When I really think about it, I don't want my son to tell the friend he's bringing home from college for Thanksgiving, 'My mom gets up at 4 in the morning and bakes homemade pies, and then she hand bastes a turkey for three hours and presses all the linens for the table.' That would mean I'd built a shrine or a monument to myself. I just want him to want to come home.And then, if there is anything more to say to his friend, to add, 'You're gonna love it there.'
As mothers, we are building great cathedrals. We cannot be seen if we're doing it right. And one day, it is very possible that the world will marvel, not only at what we have built, but at the beauty that has been added to the world by the sacrifices of invisible women.

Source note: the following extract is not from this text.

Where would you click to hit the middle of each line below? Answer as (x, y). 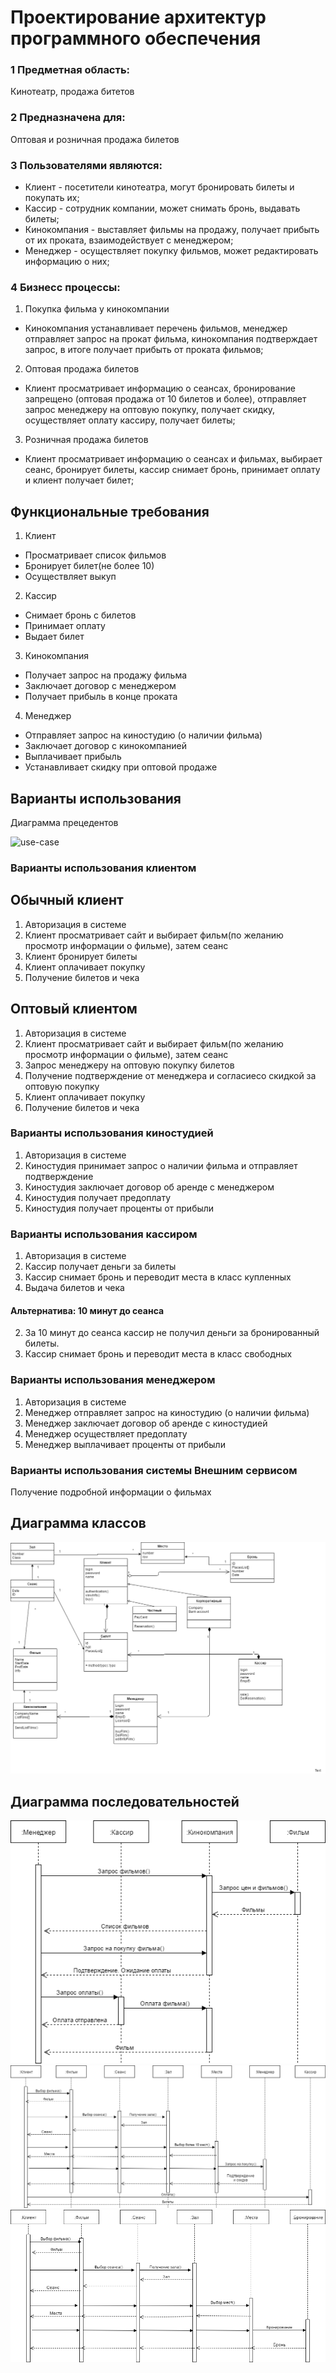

Isn't it beautiful? Lately I have been feeling very overwhelmed with life. I feel there is so much I need to accomplish, so much that I am falling short in. I am that mom with the peanut butter hair who looks around at everyone else's seemingly put together life and gets discouraged at my own inability to get it all together. Some days I feel like I spend the whole day meeting everyone else's needs without a notice and without time for myself. I'm lucky if I get out of my sweats, I've had a brilliant day if I get a shower. I have goals and dreams that are pushed to the side while I try to help my family reach theirs. Now, I'm not trying build my self up as some righteous marter or paint a pitiful picture of poor little me. This was my choice in life. I do it because I love being a mother. But even though I love it, some days it can be overwhelming. Some days I wish I was invisible, other days I wish people would stop to see if I'm still breathing! This is the life of a mother.
The reason I wanted to post this is because it lifted me up when I needed it. It made me feel good about my quiet efforts. It reminded me that, while others may not, God does see our efforts and He knows our hearts. The master piece that we are building is magnificent and nothing can compare to it. Nothing will bring us greater joy. No success, no degree, no amount of money can compare to our quiet work within our home. So, to all you invisible mothers out there, I see you. I see your work. I marvel at your strength and your faith and your abilities. More important, God sees and He will some day turn your masterpiece into eternal joy. So, rub that peanut butter in (it does a wonderful job holding hair in place), put on those out of style clothes (that are probably stained with all sorts of bodily fluids - spit up, snot, diaper leaks, etc.) and hold your head up high. You are the ones that we all want to be like!